*** Recorded information ***

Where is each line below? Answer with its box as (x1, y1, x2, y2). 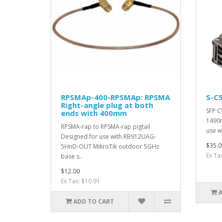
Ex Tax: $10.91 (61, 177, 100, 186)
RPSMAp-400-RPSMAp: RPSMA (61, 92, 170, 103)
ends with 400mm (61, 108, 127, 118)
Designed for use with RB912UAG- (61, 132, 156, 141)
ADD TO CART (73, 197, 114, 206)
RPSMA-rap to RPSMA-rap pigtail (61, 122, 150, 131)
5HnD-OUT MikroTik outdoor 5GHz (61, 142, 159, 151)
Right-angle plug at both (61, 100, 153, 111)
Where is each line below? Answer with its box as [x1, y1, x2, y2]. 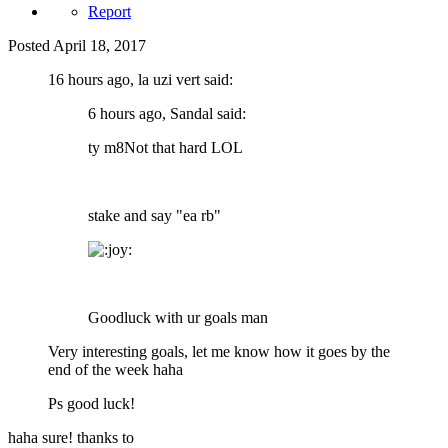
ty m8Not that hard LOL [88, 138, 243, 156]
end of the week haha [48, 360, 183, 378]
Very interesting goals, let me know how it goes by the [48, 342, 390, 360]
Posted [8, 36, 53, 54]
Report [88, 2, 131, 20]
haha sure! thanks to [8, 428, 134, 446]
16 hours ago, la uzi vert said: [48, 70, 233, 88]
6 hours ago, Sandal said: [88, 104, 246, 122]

***
*** Recorded information ***

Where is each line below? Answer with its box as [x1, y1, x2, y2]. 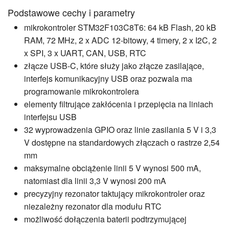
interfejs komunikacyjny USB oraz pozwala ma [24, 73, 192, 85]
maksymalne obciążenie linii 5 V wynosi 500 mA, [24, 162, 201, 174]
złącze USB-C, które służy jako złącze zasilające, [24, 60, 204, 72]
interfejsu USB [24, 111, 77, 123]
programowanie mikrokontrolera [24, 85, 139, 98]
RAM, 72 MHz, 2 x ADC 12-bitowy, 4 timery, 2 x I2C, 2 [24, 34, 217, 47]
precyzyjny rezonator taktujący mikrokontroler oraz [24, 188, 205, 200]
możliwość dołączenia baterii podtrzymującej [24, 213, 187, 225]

***
*** Recorded information ***

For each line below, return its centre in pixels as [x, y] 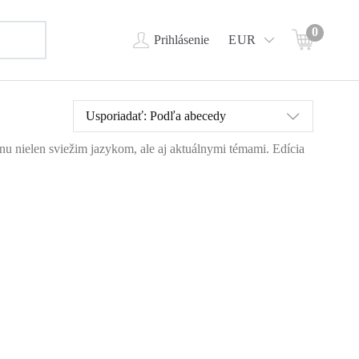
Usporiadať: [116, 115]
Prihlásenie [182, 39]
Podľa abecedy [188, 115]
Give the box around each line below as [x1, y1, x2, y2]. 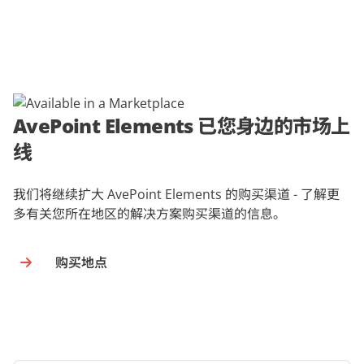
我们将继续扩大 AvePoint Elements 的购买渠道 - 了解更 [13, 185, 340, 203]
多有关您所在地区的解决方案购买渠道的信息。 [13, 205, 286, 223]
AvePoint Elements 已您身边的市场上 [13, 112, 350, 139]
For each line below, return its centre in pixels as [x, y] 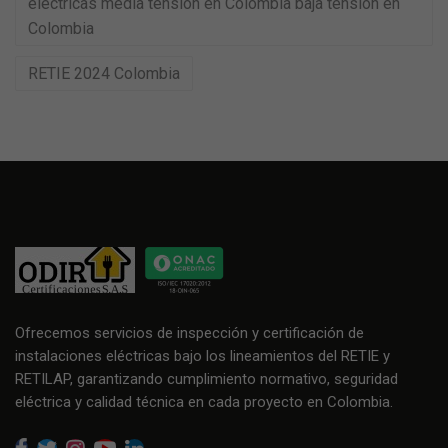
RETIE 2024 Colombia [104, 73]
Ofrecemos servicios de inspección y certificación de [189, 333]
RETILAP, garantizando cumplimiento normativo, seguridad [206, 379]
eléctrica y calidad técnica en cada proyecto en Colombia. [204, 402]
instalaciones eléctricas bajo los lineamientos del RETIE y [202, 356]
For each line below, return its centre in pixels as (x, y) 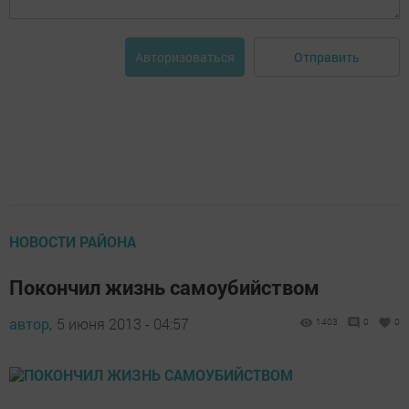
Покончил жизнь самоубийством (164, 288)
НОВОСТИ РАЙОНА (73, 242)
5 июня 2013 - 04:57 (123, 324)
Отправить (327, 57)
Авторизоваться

***

■ **Assignment**
Everything from the line above that contains "y1, x2, y2)." down to the line that contains "6 hours ago, Sandal said: [88, 104, 246, 122]" must be reproduced exactly, both ends included. Omit the pictures.

■ **Written answer**
Where is each line below? Answer with its box as (x1, y1, x2, y2). 
Ex Tax: $10.91 (61, 177, 100, 186)
RPSMAp-400-RPSMAp: RPSMA (61, 92, 170, 103)
ends with 400mm (61, 108, 127, 118)
Designed for use with RB912UAG- (61, 132, 156, 141)
ADD TO CART (73, 197, 114, 206)
RPSMA-rap to RPSMA-rap pigtail (61, 122, 150, 131)
5HnD-OUT MikroTik outdoor 5GHz (61, 142, 159, 151)
Right-angle plug at both (61, 100, 153, 111)
Where is each line below? Answer with its box as [x1, y1, x2, y2]. 
ty m8Not that hard LOL [88, 138, 243, 156]
end of the week haha [48, 360, 183, 378]
Very interesting goals, let me know how it goes by the [48, 342, 390, 360]
Posted [8, 36, 53, 54]
Report [88, 2, 131, 20]
haha sure! thanks to [8, 428, 134, 446]
16 hours ago, la uzi vert said: [48, 70, 233, 88]
6 hours ago, Sandal said: [88, 104, 246, 122]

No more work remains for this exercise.